What to work on: What is needed here is an exact printout of the data, with no pictures included.

========

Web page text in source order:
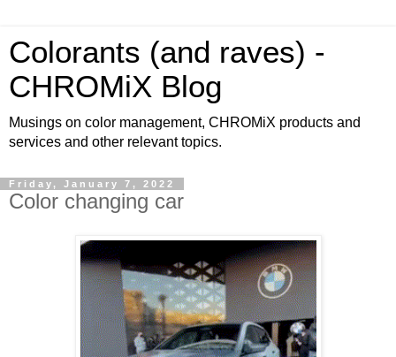
Colorants (and raves) -
CHROMiX Blog
Musings on color management, CHROMiX products and
services and other relevant topics.
Friday, January 7, 2022
Color changing car
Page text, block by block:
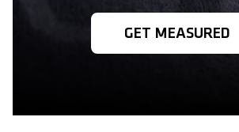
GET MEASURED
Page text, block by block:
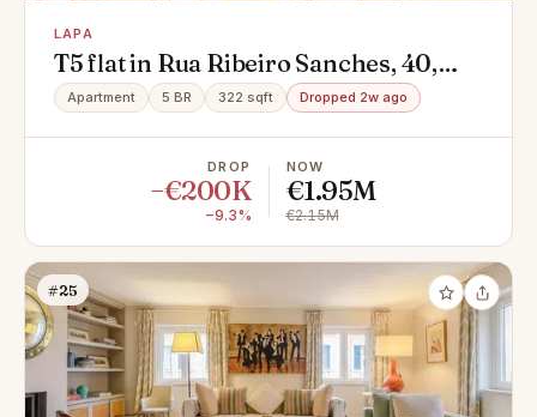
LAPA
T5 flat in Rua Ribeiro Sanches, 40,
Lapa, Estrela
Apartment 5 BR 322 sqft Dropped 2w ago
DROP
−€200K
−9.3%
NOW
€1.95M
€2.15M
#25
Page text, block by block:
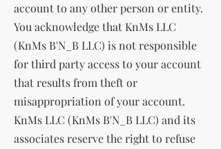
account to any other person or entity.
You acknowledge that KnMs LLC
(KnMs B'N_B LLC) is not responsible
for third party access to your account
that results from theft or
misappropriation of your account.
KnMs LLC (KnMs B'N_B LLC) and its
associates reserve the right to refuse
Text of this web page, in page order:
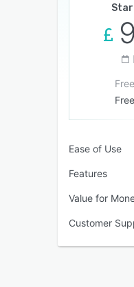
Ease of Use
Features
Value for
Customer

========

Answer box:
Web page text in source order:
Colorants (and raves) -
CHROMiX Blog
Musings on color management, CHROMiX products and
services and other relevant topics.
Friday, January 7, 2022
Color changing car
Page text, block by block:
GET MEASURED
Page text, block by block:
LAPA
T5 flat in Rua Ribeiro Sanches, 40,
Lapa, Estrela
Apartment 5 BR 322 sqft Dropped 2w ago
DROP
−€200K
−9.3%
NOW
€1.95M
€2.15M
#25
Page text, block by block:
account to any other person or entity.
You acknowledge that KnMs LLC
(KnMs B'N_B LLC) is not responsible
for third party access to your account
that results from theft or
misappropriation of your account.
KnMs LLC (KnMs B'N_B LLC) and its
associates reserve the right to refuse
Text of this web page, in page order:
Ease of Use
Features
Value for
Customer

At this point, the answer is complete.